PROBLEM:
Exactly the lines from the line containing "10am to 6pm" through the last line of the entries below should appear in the answer, reproduced verbatim.

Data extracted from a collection
==*==

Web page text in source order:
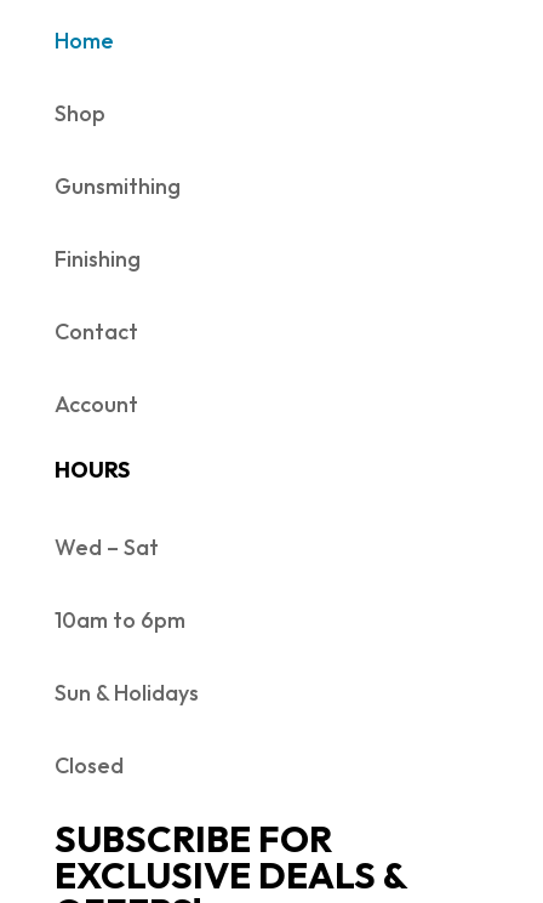
Home
Shop
Gunsmithing
Finishing
Contact
Account
HOURS
Wed – Sat
10am to 6pm
Sun & Holidays
Closed
SUBSCRIBE FOR
EXCLUSIVE DEALS &

==*==

OUTPUT OF THE EXERCISE:
10am to 6pm
Sun & Holidays
Closed
SUBSCRIBE FOR
EXCLUSIVE DEALS &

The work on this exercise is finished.